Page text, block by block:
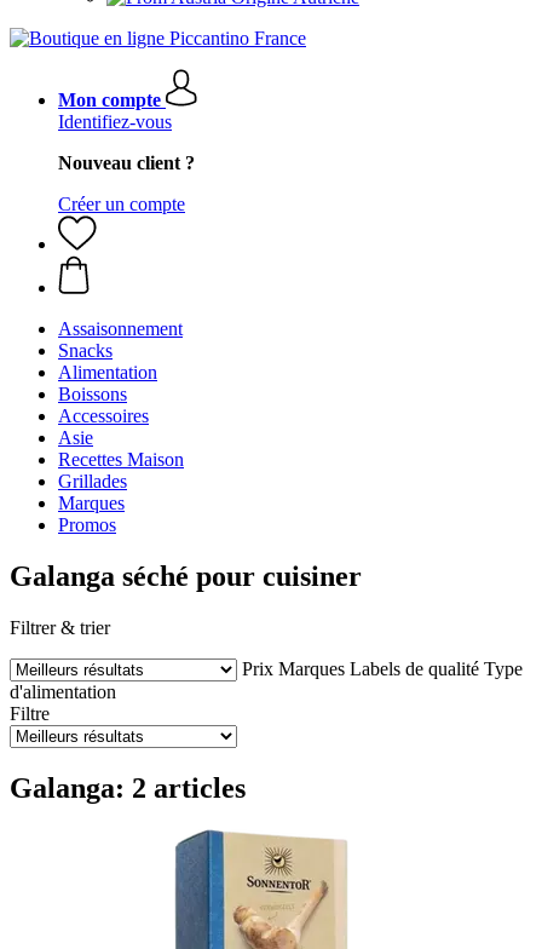
Mon compte
Identifiez-vous
Nouveau client ?
Créer un compte
Assaisonnement
Snacks
Alimentation
Boissons
Accessoires
Asie
Recettes Maison
Grillades
Marques
Promos
Galanga séché pour cuisiner
Filtrer & trier
Prix Marques Labels de qualité Type
d'alimentation
Filtre
Galanga: 2 articles
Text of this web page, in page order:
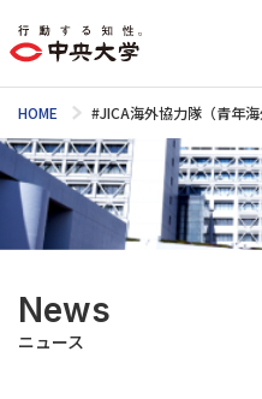
HOME #JICA海外協力隊（青年
News
ニュース
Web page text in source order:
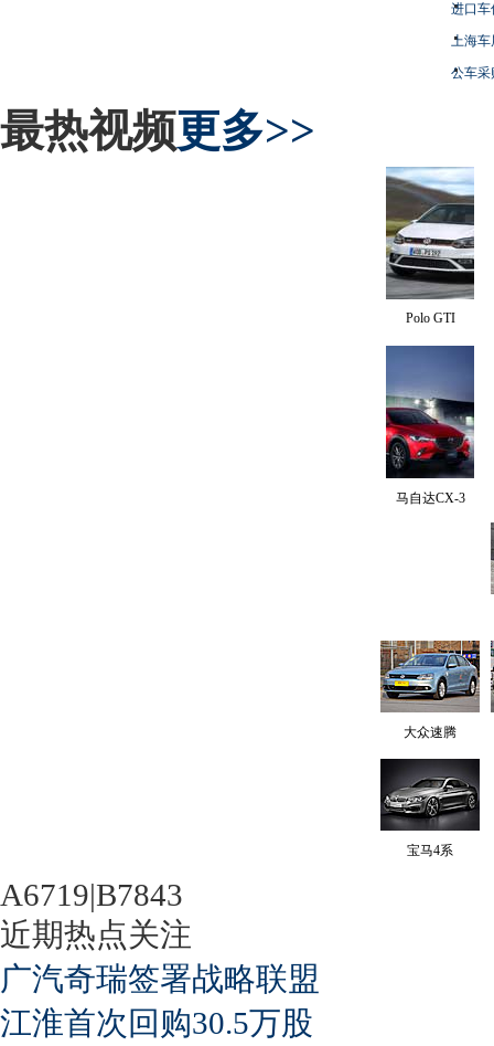
进口车
上海
公车采
最热视频更多>>
Polo GTI
马自达CX-3
大众速腾
宝马4系
A6719|B7843
近期热点关注
广汽奇瑞签署战略联盟
江淮首次回购30.5万股
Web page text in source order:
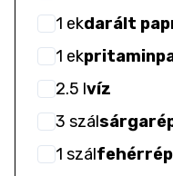
1 ekdarált
1 ek
2.5 lvíz
3 szál
1 szál
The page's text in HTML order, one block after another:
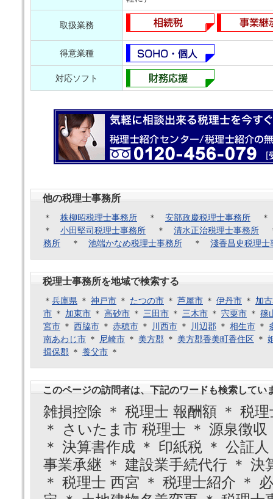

———

What is expected:
Write out again every line above exactly as given; the pictures do not belong in the copy.

Response below:
Page text, block by block:
Mon compte
Identifiez-vous
Nouveau client ?
Créer un compte
Assaisonnement
Snacks
Alimentation
Boissons
Accessoires
Asie
Recettes Maison
Grillades
Marques
Promos
Galanga séché pour cuisiner
Filtrer & trier
Prix Marques Labels de qualité Type
d'alimentation
Filtre
Galanga: 2 articles
Text of this web page, in page order:
HOME #JICA海外協力隊（青年
News
ニュース
Web page text in source order:
进口车
上海
公车采
最热视频更多>>
Polo GTI
马自达CX-3
大众速腾
宝马4系
A6719|B7843
近期热点关注
广汽奇瑞签署战略联盟
江淮首次回购30.5万股
Web page text in source order:
1 ekdarált
1 ek
2.5 lvíz
3 szál
1 szál
The page's text in HTML order, one block after another:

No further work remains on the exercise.